■ What you are asked to do: Transcribe each record below character for character.

■ Available data:

------------------------------------------------

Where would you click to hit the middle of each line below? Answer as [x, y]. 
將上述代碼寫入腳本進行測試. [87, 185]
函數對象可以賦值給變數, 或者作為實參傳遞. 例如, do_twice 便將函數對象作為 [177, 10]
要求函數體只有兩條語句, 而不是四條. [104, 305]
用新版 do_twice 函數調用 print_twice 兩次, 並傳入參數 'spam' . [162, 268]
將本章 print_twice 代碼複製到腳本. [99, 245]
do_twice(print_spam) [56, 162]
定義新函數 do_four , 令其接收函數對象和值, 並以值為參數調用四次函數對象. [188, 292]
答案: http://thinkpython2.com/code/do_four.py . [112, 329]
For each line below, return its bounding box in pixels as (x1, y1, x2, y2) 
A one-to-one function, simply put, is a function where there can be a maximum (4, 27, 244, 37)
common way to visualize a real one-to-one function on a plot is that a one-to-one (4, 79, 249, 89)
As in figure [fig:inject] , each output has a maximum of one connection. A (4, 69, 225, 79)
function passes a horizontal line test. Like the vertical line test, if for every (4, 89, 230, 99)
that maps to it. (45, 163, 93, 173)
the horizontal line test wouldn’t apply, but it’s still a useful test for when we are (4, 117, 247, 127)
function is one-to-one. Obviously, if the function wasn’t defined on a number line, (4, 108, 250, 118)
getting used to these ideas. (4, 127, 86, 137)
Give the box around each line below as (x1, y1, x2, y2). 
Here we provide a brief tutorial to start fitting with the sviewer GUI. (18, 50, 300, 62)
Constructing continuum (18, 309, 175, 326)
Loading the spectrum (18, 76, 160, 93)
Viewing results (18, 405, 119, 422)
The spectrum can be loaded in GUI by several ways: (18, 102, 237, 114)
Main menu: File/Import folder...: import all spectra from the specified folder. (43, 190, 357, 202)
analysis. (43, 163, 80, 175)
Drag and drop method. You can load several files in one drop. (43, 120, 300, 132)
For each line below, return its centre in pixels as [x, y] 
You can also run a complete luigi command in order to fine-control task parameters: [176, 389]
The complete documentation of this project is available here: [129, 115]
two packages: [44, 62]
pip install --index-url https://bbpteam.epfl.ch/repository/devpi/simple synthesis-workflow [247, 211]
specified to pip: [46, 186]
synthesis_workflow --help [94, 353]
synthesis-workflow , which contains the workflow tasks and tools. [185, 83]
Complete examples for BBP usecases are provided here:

------------------------------------------------

■ Solution for this problem:
Where would you click to hit the middle of each line below? Answer as [x, y]. 
將上述代碼寫入腳本進行測試. [87, 185]
函數對象可以賦值給變數, 或者作為實參傳遞. 例如, do_twice 便將函數對象作為 [177, 10]
要求函數體只有兩條語句, 而不是四條. [104, 305]
用新版 do_twice 函數調用 print_twice 兩次, 並傳入參數 'spam' . [162, 268]
將本章 print_twice 代碼複製到腳本. [99, 245]
do_twice(print_spam) [56, 162]
定義新函數 do_four , 令其接收函數對象和值, 並以值為參數調用四次函數對象. [188, 292]
答案: http://thinkpython2.com/code/do_four.py . [112, 329]
For each line below, return its bounding box in pixels as (x1, y1, x2, y2) 
A one-to-one function, simply put, is a function where there can be a maximum (4, 27, 244, 37)
common way to visualize a real one-to-one function on a plot is that a one-to-one (4, 79, 249, 89)
As in figure [fig:inject] , each output has a maximum of one connection. A (4, 69, 225, 79)
function passes a horizontal line test. Like the vertical line test, if for every (4, 89, 230, 99)
that maps to it. (45, 163, 93, 173)
the horizontal line test wouldn’t apply, but it’s still a useful test for when we are (4, 117, 247, 127)
function is one-to-one. Obviously, if the function wasn’t defined on a number line, (4, 108, 250, 118)
getting used to these ideas. (4, 127, 86, 137)
Give the box around each line below as (x1, y1, x2, y2). 
Here we provide a brief tutorial to start fitting with the sviewer GUI. (18, 50, 300, 62)
Constructing continuum (18, 309, 175, 326)
Loading the spectrum (18, 76, 160, 93)
Viewing results (18, 405, 119, 422)
The spectrum can be loaded in GUI by several ways: (18, 102, 237, 114)
Main menu: File/Import folder...: import all spectra from the specified folder. (43, 190, 357, 202)
analysis. (43, 163, 80, 175)
Drag and drop method. You can load several files in one drop. (43, 120, 300, 132)
For each line below, return its centre in pixels as [x, y] 
You can also run a complete luigi command in order to fine-control task parameters: [176, 389]
The complete documentation of this project is available here: [129, 115]
two packages: [44, 62]
pip install --index-url https://bbpteam.epfl.ch/repository/devpi/simple synthesis-workflow [247, 211]
specified to pip: [46, 186]
synthesis_workflow --help [94, 353]
synthesis-workflow , which contains the workflow tasks and tools. [185, 83]
Complete examples for BBP usecases are provided here:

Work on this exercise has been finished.